Gastrointestinal (GI) diseases can be complex, debilitating and life-changing. Recognizing this unmet need, Takeda and our collaboration partners have focused on improving the lives of patients through the delivery of innovative medicines and dedicated patient disease support programs for over 25 years. Takeda aspires to advance how patients manage their disease. Additionally, Takeda is leading in areas of gastroenterology associated with high unmet need, such as inflammatory bowel disease, acid-related diseases and motility disorders. Our GI Research & Development team is also exploring solutions in celiac disease and liver diseases, as well as scientific advancements through microbiome therapies.

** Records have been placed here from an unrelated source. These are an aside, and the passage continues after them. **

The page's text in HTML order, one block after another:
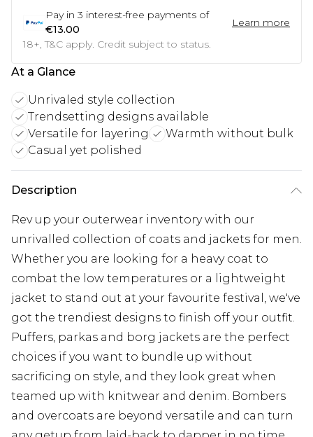
Pay in 3 interest-free payments of
€13.00
Learn more
18+, T&C apply. Credit subject to status.
At a Glance
Unrivaled style collection
Trendsetting designs available
Versatile for layering
Warmth without bulk
Casual yet polished
Description
Rev up your outerwear inventory with our
unrivalled collection of coats and jackets for men.
Whether you are looking for a heavy coat to
combat the low temperatures or a lightweight
jacket to stand out at your favourite festival, we've
got the trendiest designs to finish off your outfit.
Puffers, parkas and borg jackets are the perfect
choices if you want to bundle up without
sacrificing on style, and they look great when
teamed up with knitwear and denim. Bombers
and overcoats are beyond versatile and can turn
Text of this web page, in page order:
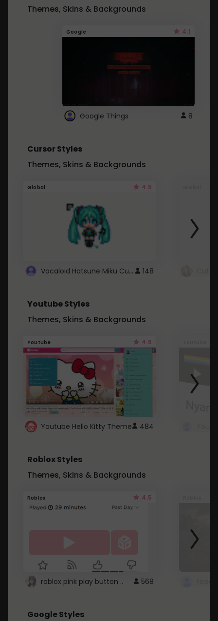
Themes, Skins & Backgrounds
Google 4.1
Google Things 8
Cursor Styles
Themes, Skins & Backgrounds
Global 4.5
Vocaloid Hatsune Miku Cursor 148
Youtube Styles
Themes, Skins & Backgrounds
Youtube 4.6
Youtube Hello Kitty Theme 484
Roblox Styles
Themes, Skins & Backgrounds
Roblox 4.5
roblox pink play button .. 568
Google Styles
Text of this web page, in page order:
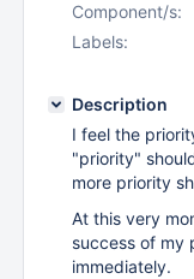
Component/s:
Labels:
Description
I feel the
"priority"
more priority
At this very
success of my
immediately.
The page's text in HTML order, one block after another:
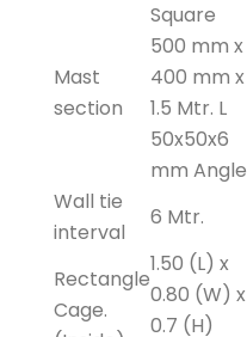
Mast
section
Square
500 mm x
400 mm x
1.5 Mtr. L
50x50x6
mm Angle
Wall tie
interval
6 Mtr.
Rectangle
Cage.
1.50 (L) x
0.80 (W) x
0.7 (H)

Takeda Pharmaceutical Company Limited (TSE:4502/NYSE:TAK) is a global, values-based, R&D-driven biopharmaceutical leader headquartered in Japan, committed to bringing Better Health and a Brighter Future to patients by translating science into highly-innovative medicines. Takeda focuses its R&D efforts on four therapeutic areas: Oncology, Rare Diseases, Neuroscience and Gastroenterology (GI). We also make targeted R&D investments in Plasma-Derived Therapies and Vaccines. We are focusing on developing highly innovative medicines that contribute to making a difference in people's lives by advancing the frontier of new treatment options and leveraging our enhanced collaborative R&D engine and capabilities to create a robust, modality-diverse pipeline. Our employees are committed to improving quality of life for patients and to working with our partners in health care in approximately 80 countries.